BEGIN DATASET RECORDS

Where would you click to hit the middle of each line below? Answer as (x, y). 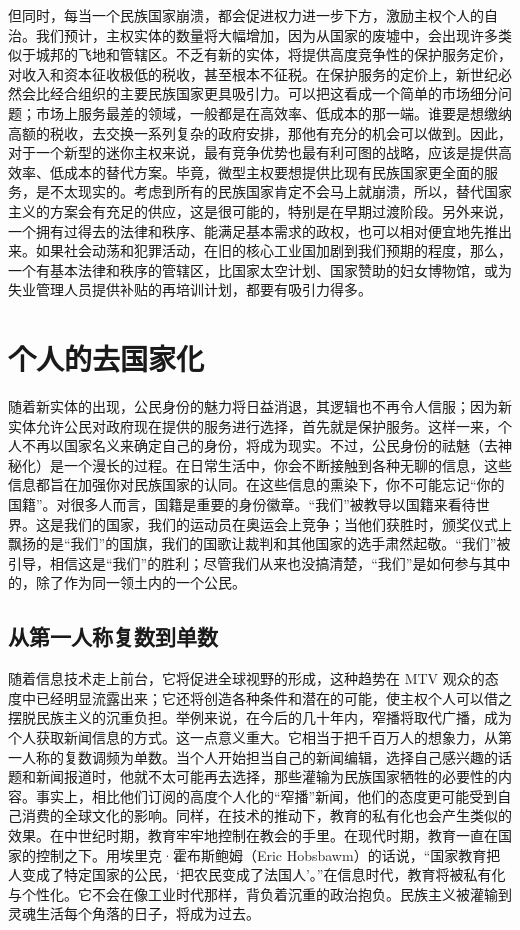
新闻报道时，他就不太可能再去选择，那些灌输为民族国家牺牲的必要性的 (266, 776)
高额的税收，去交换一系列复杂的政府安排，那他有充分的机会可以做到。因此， (260, 132)
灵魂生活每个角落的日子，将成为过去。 (134, 913)
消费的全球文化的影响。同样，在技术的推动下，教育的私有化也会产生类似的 (266, 815)
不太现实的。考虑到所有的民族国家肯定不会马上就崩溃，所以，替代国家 (280, 191)
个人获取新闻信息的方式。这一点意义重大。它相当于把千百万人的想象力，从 (253, 736)
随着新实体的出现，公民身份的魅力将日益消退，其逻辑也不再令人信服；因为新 (260, 406)
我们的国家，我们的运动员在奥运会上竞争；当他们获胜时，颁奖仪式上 (287, 523)

END DATASET RECORDS

Output the listing above in full and exactly, with pictures excluded.

Where would you click to hit the middle of each line below? Answer as (x, y). 
新闻报道时，他就不太可能再去选择，那些灌输为民族国家牺牲的必要性的 (266, 776)
高额的税收，去交换一系列复杂的政府安排，那他有充分的机会可以做到。因此， (260, 132)
灵魂生活每个角落的日子，将成为过去。 (134, 913)
消费的全球文化的影响。同样，在技术的推动下，教育的私有化也会产生类似的 (266, 815)
不太现实的。考虑到所有的民族国家肯定不会马上就崩溃，所以，替代国家 (280, 191)
个人获取新闻信息的方式。这一点意义重大。它相当于把千百万人的想象力，从 (253, 736)
随着新实体的出现，公民身份的魅力将日益消退，其逻辑也不再令人信服；因为新 (260, 406)
我们的国家，我们的运动员在奥运会上竞争；当他们获胜时，颁奖仪式上 (287, 523)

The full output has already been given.